Each of the training partners has played key roles in Beltran’s progression as an MMA fighter. The ride has been outstanding.

“At the end of the day, all the fans, all the interviews – it’s all been really fun,” he said. “But, at the end of the day, it’s two guys locked in a cage, and you better be ready to handle business. I’ve always tried to take care of myself during camp and make sure that my cardio is there and everything is there so that when I fight on Saturday night, I just have to fight.

“It’s been a great ride and especially to be able to do it with all my friends, Phil, Travis and Dominick. It’s a very unique situation we have at Alliance MMA. Your teammates definitely lift you and help you get through those sessions.”

For Beltran, he’ll be fighting for much more than himself.
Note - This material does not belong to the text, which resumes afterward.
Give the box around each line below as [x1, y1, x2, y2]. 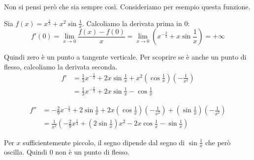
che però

He’s a family-oriented fighter, and giving anything less than his best in front of his family and teammates simply isn’t an option.

“I don’t want to be embarrassed in front of my mom,” Beltran said. “My mom’s over there watching, and no one wants to lose a fight in front of their momma. (Whether on) TV or being there, eventually my mom’s going to see this, and if I lose, I better go out like a gangster because I know I’m going to be made fun of when I get home.

“In all seriousness, my family, all my friends, all my students, and everybody that’s involved in my life – I just feel like me getting to the UFC and having success in the UFC has been such a team effort. I could’ve never done this alone, and every time I go in there and fight, I feel like I’m fighting with everyone’s heart and soul put into my fist, and that’s how I carry on.”